Coca-Cola has been forced to suspend their recent twitter advertising campaign entitled #MakeItHappy after a prank by Gawker.com tricked the soda company into inadvertently re-tweeting large portions of Adolf Hitler’s infamous autobiographical manifesto Mein Kampf.
The campaign was launched during the Super Bowl last Sunday and according to Coco-Cola its aim was to “tackle the pervasive negativity polluting social media feeds and comment threads across the internet”. The campaign encouraged Twitter users to mark any hateful or offensive tweets with the #MakeItHappy hashtag and the brand would then use an encoding system called ASCII to rearrange the letters of the tweet to form cute images of cartoon lettuce and dancing chicken drumsticks and other benign works of art.
Each transformation was accompanied by a tweet from Coca-Cola exclaiming; “We turned the hate you found into something happy.”

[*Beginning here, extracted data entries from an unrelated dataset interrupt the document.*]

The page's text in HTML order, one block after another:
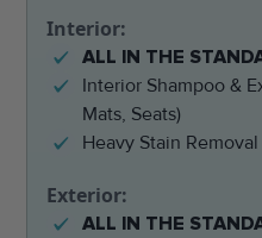
Interior:
ALL IN THE
Interior Shampoo &
Mats, Seats)
Heavy Stain
Exterior:
ALL IN THE

However, the people over at Gawker.com weren’t fully comfortable with Coca-Cola’s efforts to curb hateful speech – particularly after they noticed a tweet from Coke’s Twitter account that had turned the “Fourteen Words” slogan of white nationalism into a loveable balloon dog.
Gawker’s editor, Max Read, was quick to criticise the campaign, writing that “Even when the text is shaped like a dog, it is disconcerting to see Coca-Cola, the soda company, urge its social media followers to safeguard the existence and reproduction of white racists.” According to Read and his co-workers, the campaign was flawed because it didn’t offer a means of preventing trolling and offensive tweeting, but rather it repeated hateful speech and in doing so increased the potential for such writing to be seen.
To illustrate this flaw the team at Gawker created a Twitter bot called MeinCoke and tweeted lines from Mein Kampf at Coca-Cola to see if the brand would then rework the infamous text into ASCII art. Needless to say, that’s exactly what they did and when they began to receive a flurry of complaints they quickly shut the campaign down.
A spokeswoman from Coca-Cola has since released the following statement: “The #MakeItHappy message is simple: The Internet is what we make it, and we hoped to inspire people to make it a more positive place. It’s unfortunate that Gawker is trying to turn this campaign into something that it isn’t. Building a bot that attempts to spread hate through #MakeItHappy is a perfect example of the pervasive online negativity Coca-Cola wanted to address with this campaign.”
Whether Gawker should be hounded for corporate trolling or congratulated for highlighting a genuine flaw in the Coca-Cola’s campaign is a matter of personal opinion. Either way, it was an unfortunate end to a campaign that was at its core intended to be positive.